Read Snow Angel Online

Authors: Chantilly White

Snow Angel (18 page)

Crap.

He waited until he heard his dad enter his own room, then took his turn in the laundry room, followed by a quick shower. He hadn’t brought any clean clothes down with him earlier, so he wrapped a towel around his waist and made his way through the silent condo, up the curving stairs, and into the loft.

Eyeing Melinda’s motionless shape on the other bed, Jacob grabbed his flannel pajama bottoms and the thermal shirt he’d slept in last night from the foot of his bed. She was facing the window, away from him. As quietly as possible, he dragged the shirt over his head, then dropped the damp towel, stepped into the pajama pants, and yanked them up. He breathed a sigh of relief. She hadn’t turned.

Jacob grabbed the towel from the floor and flung it over the loft railing to dry, silencing his mother’s chiding voice in his head.

Climbing beneath the covers, he settled himself as comfortably as he could with his feet hanging off the end of the damn toy-sized bed. At school, he had an extra-long twin in his dorm room, and even that often seemed too short. He was used to the California-king-sized bed he had at home. This one was like sleeping in a toddler bed.

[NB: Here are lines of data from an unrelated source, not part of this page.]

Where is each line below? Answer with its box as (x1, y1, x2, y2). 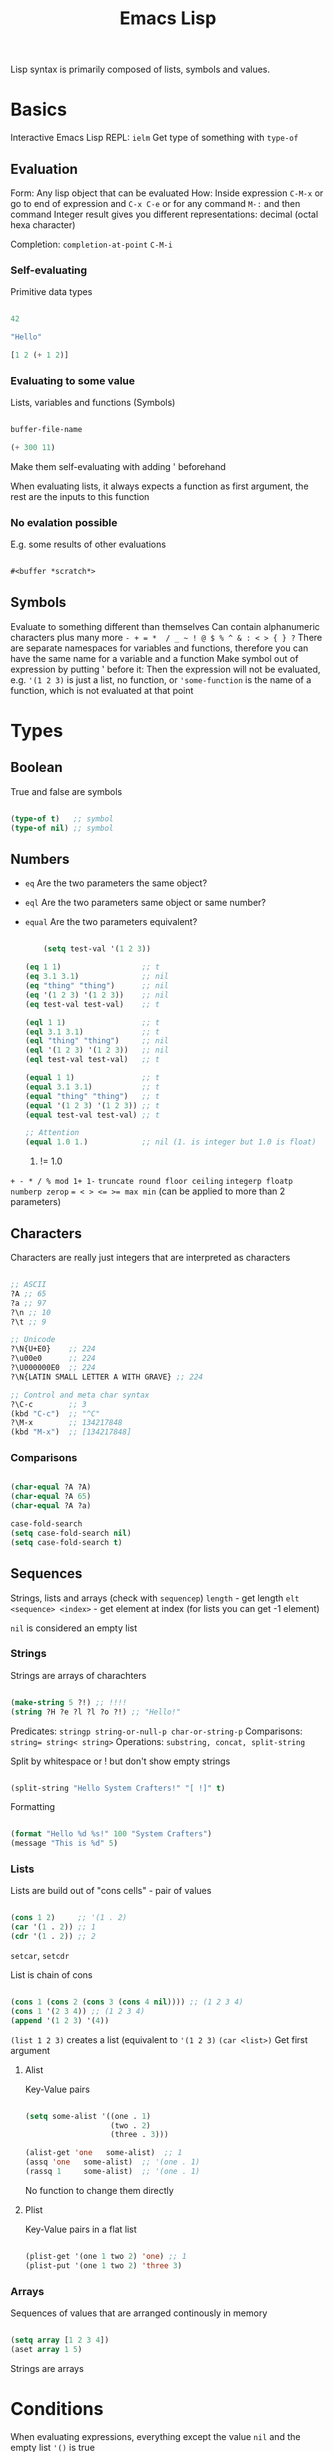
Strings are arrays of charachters (10, 1669, 147, 1681)
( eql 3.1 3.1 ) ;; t (24, 1027, 160, 1037)
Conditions (10, 2397, 104, 2420)
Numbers (10, 851, 70, 868)
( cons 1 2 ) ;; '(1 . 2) (10, 1913, 128, 1923)
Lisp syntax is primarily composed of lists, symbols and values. (10, 63, 271, 76)
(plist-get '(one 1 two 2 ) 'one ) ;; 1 (24, 2251, 187, 2261)
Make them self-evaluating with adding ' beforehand (10, 460, 227, 472)

Drawing his knees up, Jacob flopped to his side with a groan, seeking comfort. Fatigue dragged at him, and he yawned widely. He closed his eyes, but his brain didn’t want to turn off, his thoughts spinning on the giant hamster wheel in his head, chasing each other around in no particular order.

It wasn’t until he deliberately slowed and deepened his breathing in preparation for quieting his mind that he heard the soft sniffles coming from the bed three feet from his own.

Uh-oh.

Jacob stilled, listening harder. Another quiet sniffle, and a hitching breath. He knew what that meant.

His heart squeezed.

Melinda was crying.

Trying hard to keep it to herself, too, but there was no quiet like snow-covered-mountain quiet for amplifying every little sound.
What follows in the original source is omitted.